秋元康が「公演は表題曲と違って1つのストーリー」と称するように、「ロマンティック男爵」や「劇場へ ようこそ!」というAKBらしさ溢れる楽曲から、元モーニング娘。の鞘師里保が振り付けを担当した「緞帳を上げてくれ!」など挑戦を感じさせる楽曲まで、アンコールを含めた全16曲をパフォーマンス。公演中のMCで、4代目AKB48グループ総監督の倉野尾成美は、「思い起こせば、2023年12月8日に本公演は初日を迎える予定でしたが、2度の延期を発表しまして、”やるやる詐欺”だなんて言われましたが無事に初日を迎えることができました。
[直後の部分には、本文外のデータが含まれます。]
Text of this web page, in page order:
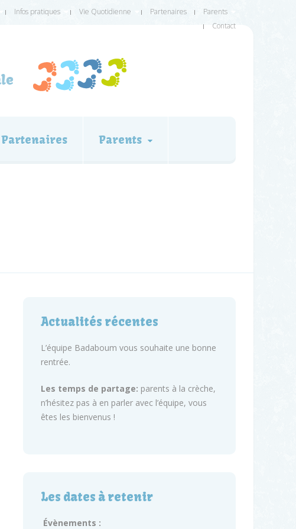
Infos pratiques Vie Quotidienne Partenaires
Parents
Contact
Partenaires Parents
Actualités récentes
L’équipe Badaboum vous souhaite une bonne
rentrée.
Les temps de partage: parents à la crèche,
n’hésitez pas à en parler avec l’équipe, vous
êtes les bienvenus !
Les dates à retenir
Évènements :
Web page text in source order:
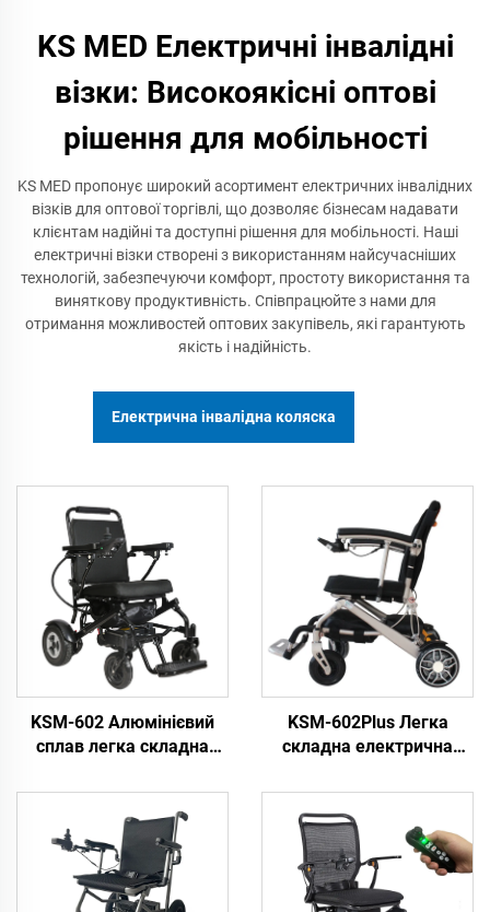
KS MED Електричні інвалідні
візки: Високоякісні оптові
рішення для мобільності
KS MED пропонує широкий асортимент електричних інвалідних
візків для оптової торгівлі, що дозволяє бізнесам надавати
клієнтам надійні та доступні рішення для мобільності. Наші
електричні візки створені з використанням найсучасніших
технологій, забезпечуючи комфорт, простоту використання та
виняткову продуктивність. Співпрацюйте з нами для
отримання можливостей оптових закупівель, які гарантують
якість і надійність.
Електрична інвалідна коляска
KSM-602 Алюмінієвий
сплав легка складна
колесниця для дорослих
переносна з
дистанційним
управлінням електрична
інвалідна колесниця
KSM-602Plus Легка
складна електрична
алюмінієвого сплаву З
функцією відкидання
спинки
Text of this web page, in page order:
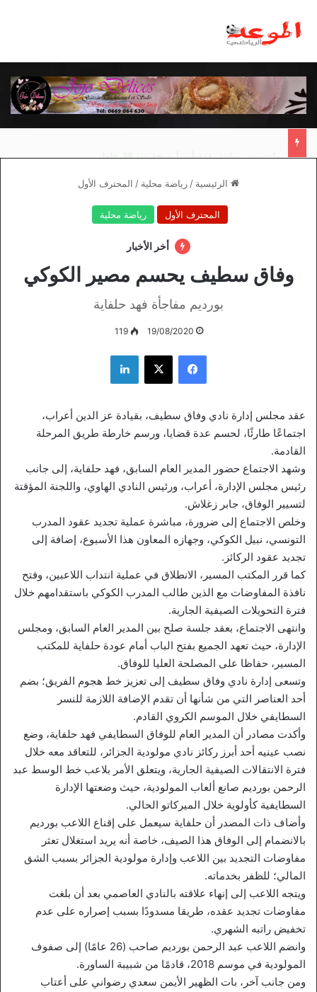
الرئيسية /رياضة محلية / المحترف الأول
المحترف الأول رياضة محلية
أخر الأخبار
وفاق سطيف يحسم مصير الكوكي
بورديم مفاجأة فهد حلفاية
19/08/2020
119
فيسبوك ‫X لينكدإن
عقد مجلس إدارة نادي وفاق سطيف، بقيادة عز الدين أعراب،
اجتماعًا طارئًا، لحسم عدة قضايا، ورسم خارطة طريق المرحلة
القادمة.
وشهد الاجتماع حضور المدير العام السابق، فهد حلفاية، إلى جانب
رئيس مجلس الإدارة، أعراب، ورئيس النادي الهاوي، واللجنة المؤقتة
لتسيير الوفاق، جابر زغلاش.
وخلص الاجتماع إلى ضرورة، مباشرة عملية تجديد عقود المدرب
التونسي، نبيل الكوكي، وجهازه المعاون هذا الأسبوع، إضافة إلى
تجديد عقود الركائز.
كما قرر المكتب المسير، الانطلاق في عملية انتداب اللاعبين، وفتح
نافذة المفاوضات مع الذين طالب المدرب الكوكي باستقدامهم خلال
فترة التحويلات الصيفية الجارية.
وانتهى الاجتماع، بعقد جلسة صلح بين المدير العام السابق، ومجلس
الإدارة، حيث تعهد الجميع بفتح الباب أمام عودة حلفاية للمكتب
المسير، حفاظا على المصلحة العليا للوفاق.
وتسعى إدارة نادي وفاق سطيف إلى تعزيز خط هجوم الفريق؛ بضم
أحد العناصر التي من شأنها أن تقدم الإضافة اللازمة للنسر
السطايفي خلال الموسم الكروي القادم.
وأكدت مصادر أن المدير العام للوفاق السطايفي فهد حلفاية، وضع
نصب عينيه أحد أبرز ركائز نادي مولودية الجزائر، للتعاقد معه خلال
فترة الانتقالات الصيفية الجارية، ويتعلق الأمر بلاعب خط الوسط عبد
الرحمن بورديم صانع ألعاب المولودية، حيث وضعتها الإدارة
السطايفية كأولوية خلال الميركاتو الحالي.
وأضاف ذات المصدر أن حلفاية سيعمل على إقناع اللاعب بورديم
بالانضمام إلى الوفاق هذا الصيف، خاصة أنه يريد استغلال تعثر
مفاوضات التجديد بين اللاعب وإدارة مولودية الجزائر بسبب الشق
المالي؛ للظفر بخدماته.
ويتجه اللاعب إلى إنهاء علاقته بالنادي العاصمي بعد أن بلغت
مفاوضات تجديد عقده، طريقا مسدودًا بسبب إصراره على عدم
تخفيض راتبه الشهري.
وانضم اللاعب عبد الرحمن بورديم صاحب (26 عامًا) إلى صفوف
المولودية في موسم 2018، قادمًا من شبيبة الساورة.
ومن جانب آخر، بات الظهير الأيمن سعدي رضواني على أعتاب
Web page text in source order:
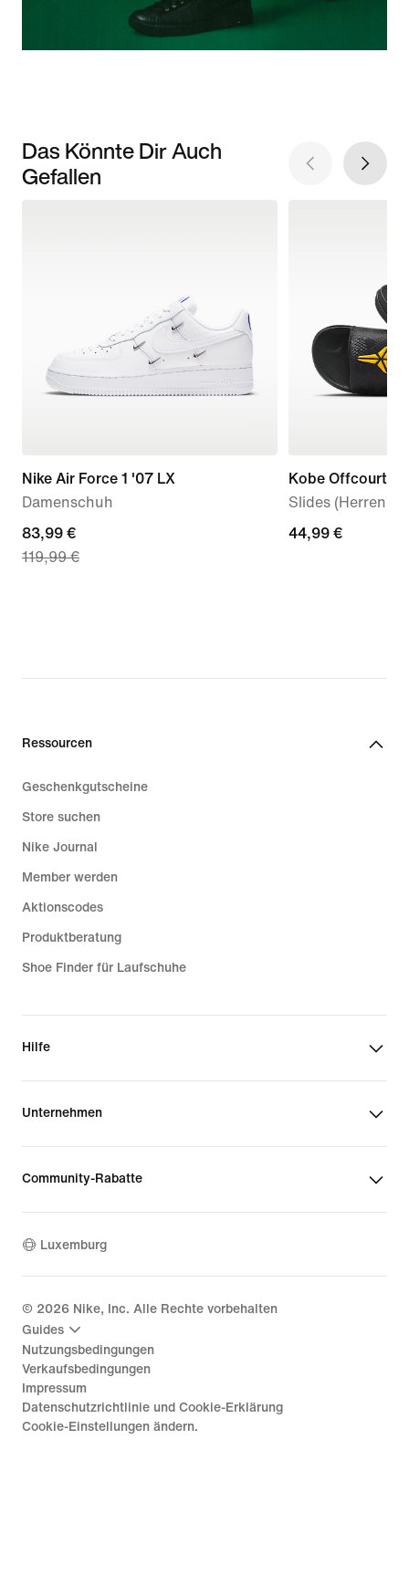
Das Könnte Dir Auch
Gefallen
Nike Air Force 1 '07 LX
Damenschuh
current
price
83,99 €
119,99 €
Kobe Offcourt
Slides (Herren)
44,99 €
44,99 €
Ressourcen
Geschenkgutscheine
Store suchen
Nike Journal
Member werden
Aktionscodes
Produktberatung
Shoe Finder für Laufschuhe
Hilfe
Unternehmen
Community-Rabatte
Luxemburg
© 2026 Nike, Inc. Alle Rechte vorbehalten
Guides
Nutzungsbedingungen
Verkaufsbedingungen
Impressum
Datenschutzrichtlinie und Cookie-Erklärung
Cookie-Einstellungen ändern.
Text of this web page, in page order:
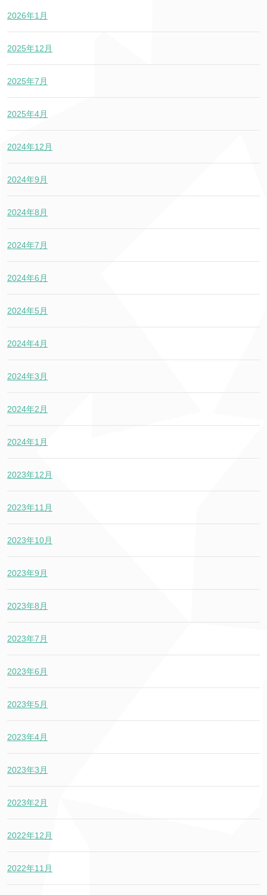
2026年1月
2025年12月
2025年7月
2025年4月
2024年12月
2024年9月
2024年8月
2024年7月
2024年6月
2024年5月
2024年4月
2024年3月
2024年2月
2024年1月
2023年12月
2023年11月
2023年10月
2023年9月
2023年8月
2023年7月
2023年6月
2023年5月
2023年4月
2023年3月
2023年2月
2022年12月
2022年11月
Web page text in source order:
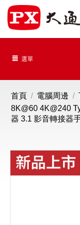
選單
首頁 / 電腦周邊 /
8K@60 4K@240
器 3.1 影音轉接器
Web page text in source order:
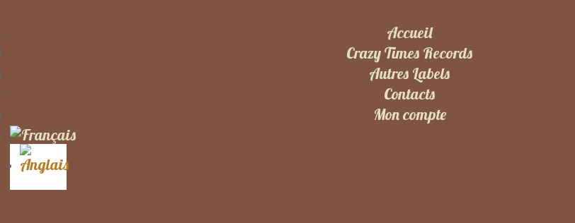
Accueil
Crazy Times Records
Autres Labels
Contacts
Mon compte
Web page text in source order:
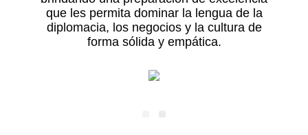
que les permita dominar la lengua de la
diplomacia, los negocios y la cultura de
forma sólida y empática.
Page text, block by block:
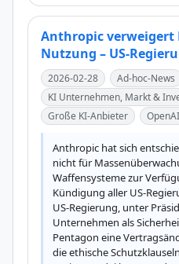
Anthropic verweigert
Nutzung – US-
2026-02-28
Ad-hoc-News
KI Unternehmen, Markt &
Große KI-Anbieter
OpenAI
Anthropic hat sich
nicht für
Waffensysteme zur
Kündigung aller US-
US-Regierung, unter
Unternehmen als
Pentagon eine
die ethische
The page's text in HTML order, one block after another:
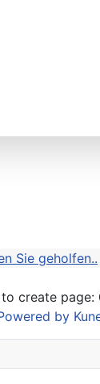
Sie geholfen..
create page:
by
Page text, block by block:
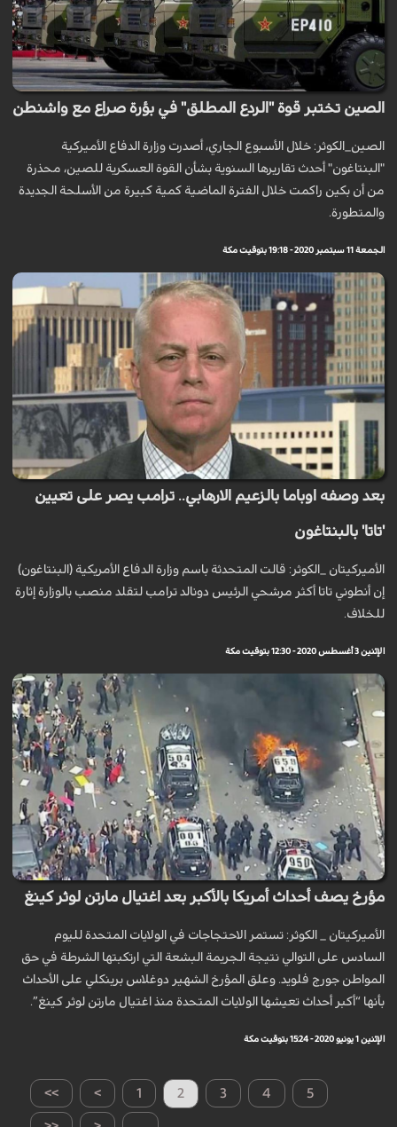
الصين تختبر قوة "الردع المطلق" في بؤرة صراع مع واشنطن
الصين_الكوثر: خلال الأسبوع الجاري، أصدرت وزارة الدفاع الأميركية
"البنتاغون" أحدث تقاريرها السنوية بشأن القوة العسكرية للصين، محذرة
من أن بكين راكمت خلال الفترة الماضية كمية كبيرة من الأسلحة الجديدة
والمتطورة.
الجمعة 11 سبتمبر 2020 - 19:18 بتوقيت مكة
بعد وصفه اوباما بالزعيم الارهابي.. ترامب يصر على تعيين
'تاتا' بالبنتاغون
الأميرکيتان _الكوثر: قالت المتحدثة باسم وزارة الدفاع الأمريكية (البنتاغون)
إن أنطوني تاتا أكثر مرشحي الرئيس دونالد ترامب لتقلد منصب بالوزارة إثارة
للخلاف.
الإثنين 3 أغسطس 2020 - 12:30 بتوقيت مكة
مؤرخ يصف أحداث أمريكا بالأكبر بعد اغتيال مارتن لوثر كينغ
الأميركيتان _ الكوثر: تستمر الاحتجاجات في الولايات المتحدة لليوم
السادس على التوالي نتيجة الجريمة البشعة التي ارتكبتها الشرطة في حق
المواطن جورج فلويد. وعلق المؤرخ الشهير دوغلاس برينكلي على الأحداث
بأنها “أكبر أحداث تعيشها الولايات المتحدة منذ اغتيال مارتن لوثر كينغ”.
الإثنين 1 يونيو 2020 - 15:24 بتوقيت مكة
>> > 1 2 3 4 5
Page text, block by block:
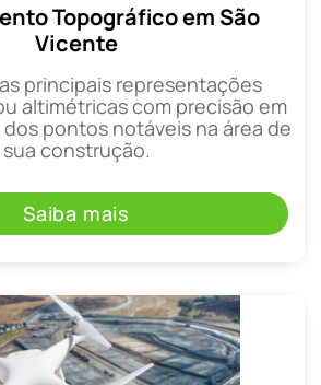
Topográfico em São
Vicente
principais representações
altimétricas com precisão em
pontos notáveis na área de
sua construção.
Saiba mais

ここから新たなAKB48の歴史の始まり、“ここからだ”と思っていただけるようなパフォーマンスをお届けしたいと思います!」と意気込んだ。

初日メンバーには、“AKB48の次世代”といわれる17期~19期から7人が選抜された。新公演で唯一ソロ曲『2月のMermaid』を披露した18期研究生の八木愛月は、「研究生の立場でソロ曲をいただけるなんて思ってなかったですし、自分では可愛い曲は似合わないなって思っていたんです。リハーサルで先輩方が前に居てたくさん盛り上げて、私を笑顔にしようとしてくださっている姿が本当に優しくてありがたかったなって」と涙声に。次世代メンバーの中心に立つ佐藤綺星は、「初日公演までの期間はかけがえのない時間でしたし、先輩たちと同じように新劇場に対して強い気持ちを持って過ごしていました。まだまだ私たちは未熟なんですけど、一緒に新公演を作り上げていきたいです」と力を込めた。

オープニングセレモニーのテープカットには、AKB48 の1期生で初代総監督の高橋みなみが登場。新劇場の印象を聞かれると、「お金かかってんなぁ~って!!」と笑いながら第一声。「楽屋に入らせてもらったら、メンバーたちが『まずはトイレを見てください!』って。最初に改修工事の話を聞いたときは寂しさもありましたが、完成した劇場を見てこれでよかったんだなと。令和の時代に合わせたブラッシュアップがされたんだなと思いましたね」と笑顔を見せた。


20周年という大きな節目に、倉野尾は「今のAKB48で再び東京ドームを目指す」と宣言。「私が総監督に就任して半年。先輩方の後を追うんじゃなくて、自分たちが作り上げていく、この新公演の準備をする期間に目指したいという気持ちが芽生えました」と説明。


その決意を横で頷きながら聞いていた高橋は、「夢を掲げて言葉にするっていうのはどれだけ大変なことかというのは、私も総監督時代に経験させてもらっています。でも誰かがスタートを切らないとそこに向かって走り出すことは難しい。劇場公演は秋元先生からの手紙です。『ここからだ』公演がAKB48をまた新しいフェーズに連れていってくれるものだと思うので叶えてほしいと思います! ぜひ、行ってください!」と背中を押した。


19年前に観客7人の初演から始まり、国民的アイドルまで駆け上がったAKB48。常に予定調和を壊し続けてきた彼女たちの20年目に期待をしたい。